* _Task directions_
Wherever the string "Abyss" appears in the entries below, return the line that holds it.

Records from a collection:
=-=-=

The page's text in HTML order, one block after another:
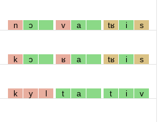
n ɔ v a tʁ i s
k ɔ ʁ a tʁ i s
k y l t a t i v
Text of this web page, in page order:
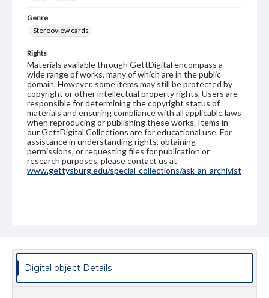
Genre
Stereoview cards
Rights
Materials available through GettDigital encompass a
wide range of works, many of which are in the public
domain. However, some items may still be protected by
copyright or other intellectual property rights. Users are
responsible for determining the copyright status of
materials and ensuring compliance with all applicable laws
when reproducing or publishing these works. Items in
our GettDigital Collections are for educational use. For
assistance in understanding rights, obtaining
permissions, or requesting files for publication or
research purposes, please contact us at
www.gettysburg.edu/special-collections/ask-an-archivist
Digital object Details
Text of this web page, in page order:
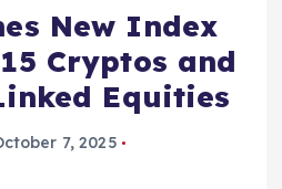
New Index
Cryptos and
Equities
7, 2025
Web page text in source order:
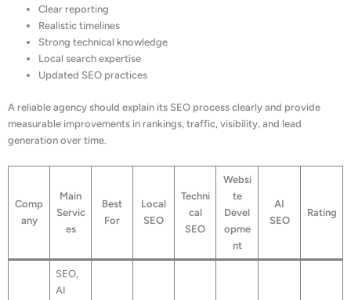
Clear reporting
Realistic timelines
Strong technical knowledge
Local search expertise
Updated SEO practices
A reliable agency should explain its SEO process clearly and provide
measurable improvements in rankings, traffic, visibility, and lead
generation over time.
Comp
any
Main
Servic
es
Best
For
Local
SEO
Techni
cal
SEO
Websi
te
Devel
opme
nt
AI
SEO
Rating
SEO,
AI
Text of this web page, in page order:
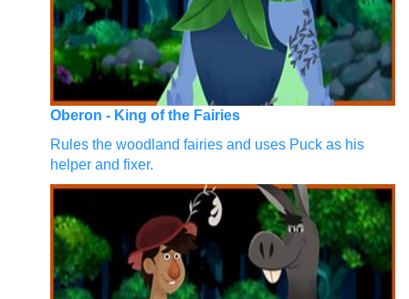
Oberon - King of the Fairies
Rules the woodland fairies and uses Puck as his
helper and fixer.
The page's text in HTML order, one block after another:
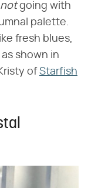
notgoing with
palette.
fresh blues,
shown in
ofStarfish
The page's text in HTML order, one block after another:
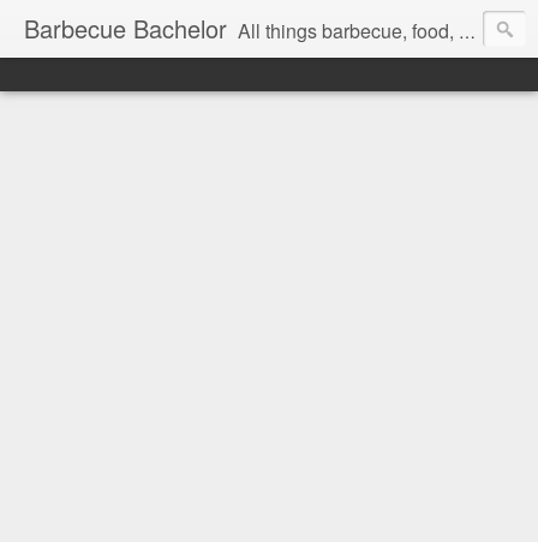
Barbecue Bachelor All things barbecue, food, and drink
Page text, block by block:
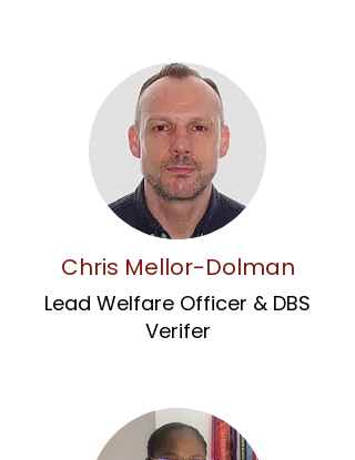
Chris Mellor-Dolman
Lead Welfare Officer & DBS
Verifer
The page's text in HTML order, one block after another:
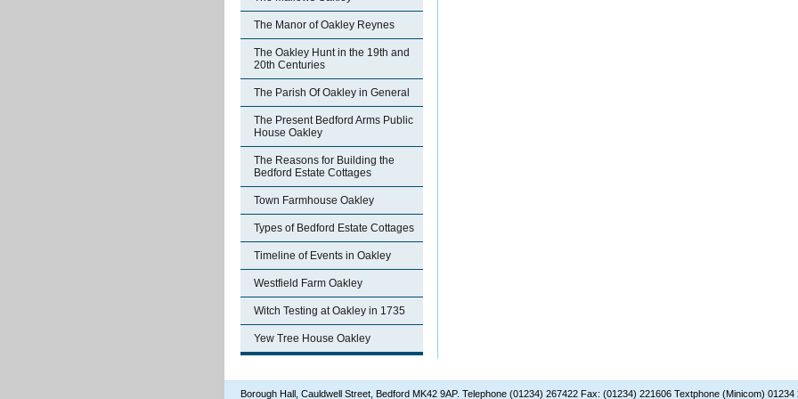
The Manor of Oakley Reynes
The Oakley Hunt in the 19th and
20th Centuries
The Parish Of Oakley in General
The Present Bedford Arms Public
House Oakley
The Reasons for Building the
Bedford Estate Cottages
Town Farmhouse Oakley
Types of Bedford Estate Cottages
Timeline of Events in Oakley
Westfield Farm Oakley
Witch Testing at Oakley in 1735
Yew Tree House Oakley
Borough Hall, Cauldwell Street, Bedford MK42 9AP. Telephone (01234) 267422 Fax: (01234) 221606 Textphone (Minicom) 01234
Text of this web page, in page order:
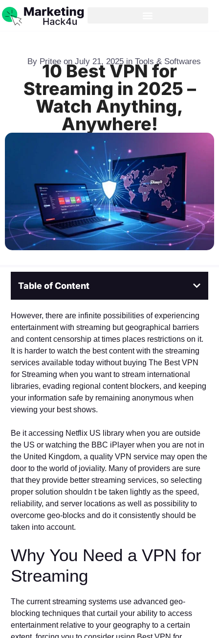
By Pritee on July 21, 2025 in Tools & Softwares
10 Best VPN for
Streaming in 2025 –
Watch Anything,
Anywhere!
Table of Content
However, there are infinite possibilities of experiencing
entertainment with streaming but geographical barriers
and content censorship at times places restrictions on it.
It is harder to watch the best content with the streaming
services available today without buying The Best VPN
for Streaming when you want to stream international
libraries, evading regional content blockers, and keeping
your information safe by remaining anonymous when
viewing your best shows.
Be it accessing Netflix US library when you are outside
the US or watching the BBC iPlayer when you are not in
the United Kingdom, a quality VPN service may open the
door to the world of joviality. Many of providers are sure
that they provide better streaming services, so selecting
proper solution shouldn t be taken lightly as the speed,
reliability, and server locations as well as possibility to
overcome geo-blocks and do it consistently should be
taken into account.
Why You Need a VPN for
Streaming
The current streaming systems use advanced geo-
blocking techniques that curtail your ability to access
entertainment relative to your geography to a certain
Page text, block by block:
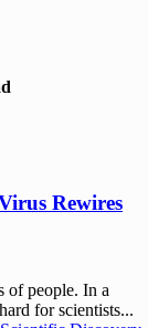
Rewires
of people. In a
for scientists...
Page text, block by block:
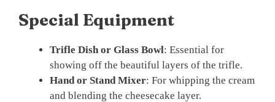
Special Equipment
Trifle Dish or Glass Bowl: Essential for
showing off the beautiful layers of the trifle.
Hand or Stand Mixer: For whipping the cream
and blending the cheesecake layer.
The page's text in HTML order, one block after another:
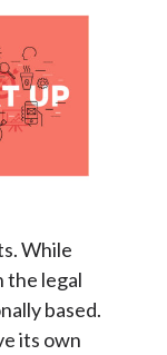
While
the legal
based.
its own
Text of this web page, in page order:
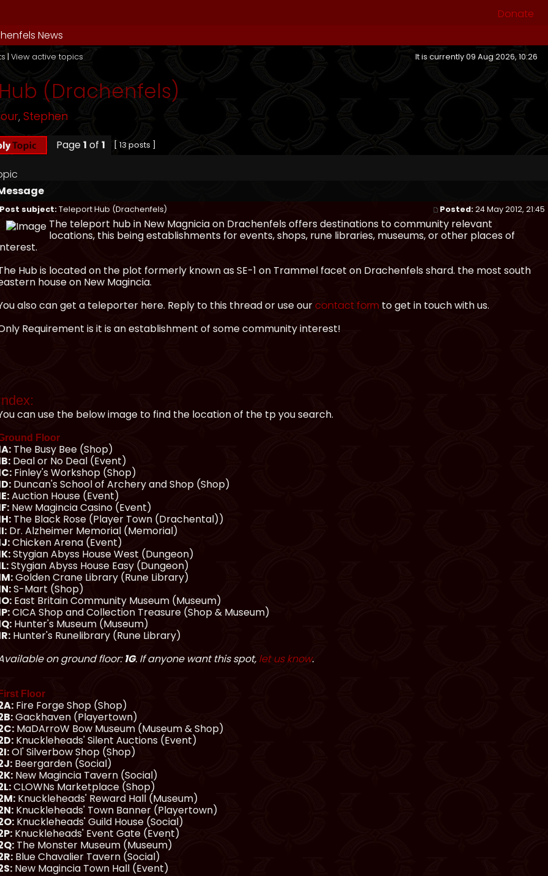
Donate
News
| View active topics It is currently 09 Aug 2026, 10:26
(Drachenfels)
, Stephen
Page1 of 1 [ 13 posts ]
Post subject:Teleport Hub (Drachenfels) Posted:24 May 2012, 21:45
The teleport hub in New Magnicia on Drachenfels offers destinations to community relevant
locations, this being establishments for events, shops, rune libraries, museums, or other places of
Hub is located on the plot formerly known as SE-1 on Trammel facet on Drachenfels shard. the most south
house on New Magincia.
also can get a teleporter here. Reply to this thread or use our contact form to get in touch with us.
Requirement is it is an establishment of some community interest!
can use the below image to find the location of the tp you search.
Floor
The Busy Bee (Shop)
Deal or No Deal (Event)
Finley's Workshop (Shop)
Duncan's School of Archery and Shop (Shop)
Auction House (Event)
New Magincia Casino (Event)
The Black Rose (Player Town (Drachental))
Dr. Alzheimer Memorial (Memorial)
Chicken Arena (Event)
Stygian Abyss House West (Dungeon)
Stygian Abyss House Easy (Dungeon)
Golden Crane Library (Rune Library)
S-Mart (Shop)
East Britain Community Museum (Museum)
CICA Shop and Collection Treasure (Shop & Museum)
Hunter's Museum (Museum)
Hunter's Runelibrary (Rune Library)
on ground floor:1G. If anyone want this spot, let us know.
Floor
Fire Forge Shop (Shop)
Gackhaven (Playertown)
MaDArroW Bow Museum (Museum & Shop)
Knuckleheads' Silent Auctions (Event)
Ol' Silverbow Shop (Shop)
Beergarden (Social)
New Magincia Tavern (Social)
CLOWNs Marketplace (Shop)
Knuckleheads' Reward Hall (Museum)
Knuckleheads' Town Banner (Playertown)
Knuckleheads' Guild House (Social)
Knuckleheads' Event Gate (Event)
The Monster Museum (Museum)
Blue Chavalier Tavern (Social)
New Magincia Town Hall (Event)
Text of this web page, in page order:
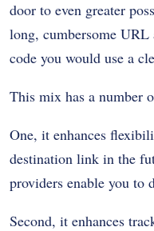
door to even greater
long, cumbersome
code you would use a
This mix has a number
One, it enhances
destination link in the
providers enable you to
Second, it enhances
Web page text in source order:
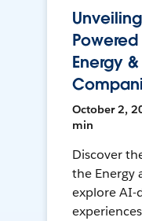
Energy
October 2,
min
Discover
the Energy
explore AI-
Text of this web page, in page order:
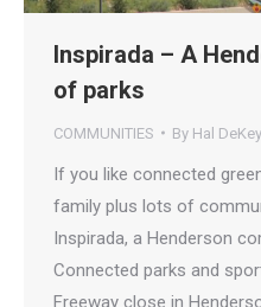
Inspirada – A
of parks
COMMUNITIES By Hal
If you like connected
family plus lots of
Inspirada, a Henderson
Connected parks and
Freeway close in
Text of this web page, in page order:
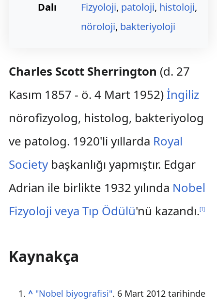
Dalı
Fizyoloji, patoloji, histoloji,
nöroloji, bakteriyoloji
Charles Scott Sherrington (d. 27
Kasım 1857 - ö. 4 Mart 1952) İngiliz
nörofizyolog, histolog, bakteriyolog
ve patolog. 1920'li yıllarda Royal
Societybaşkanlığı yapmıştır. Edgar
Adrian ile birlikte 1932 yılında Nobel
Fizyoloji veya Tıp Ödülü'nü kazandı.[1]
Kaynakça
^ "Nobel biyografisi". 6 Mart 2012 tarihinde
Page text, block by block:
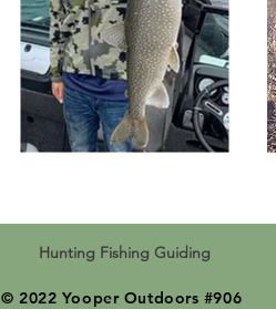
Hunting Fishing Guiding
© 2022 Yooper Outdoors #906
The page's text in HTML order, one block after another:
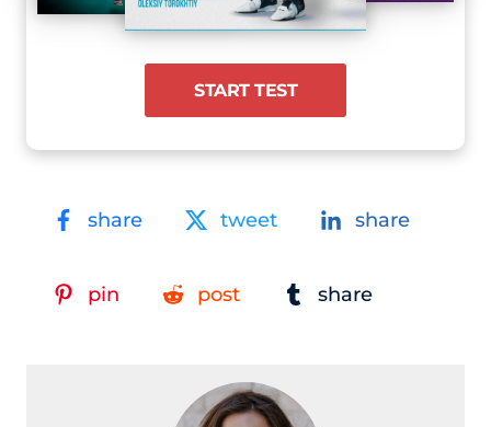
START TEST
share tweet share
pin post share
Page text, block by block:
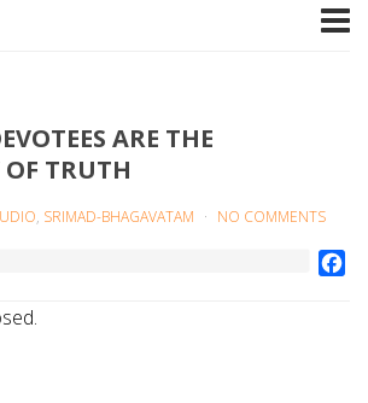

=-=-=

* _Result_
Stygian Abyss House West (Dungeon)
Stygian Abyss House Easy (Dungeon)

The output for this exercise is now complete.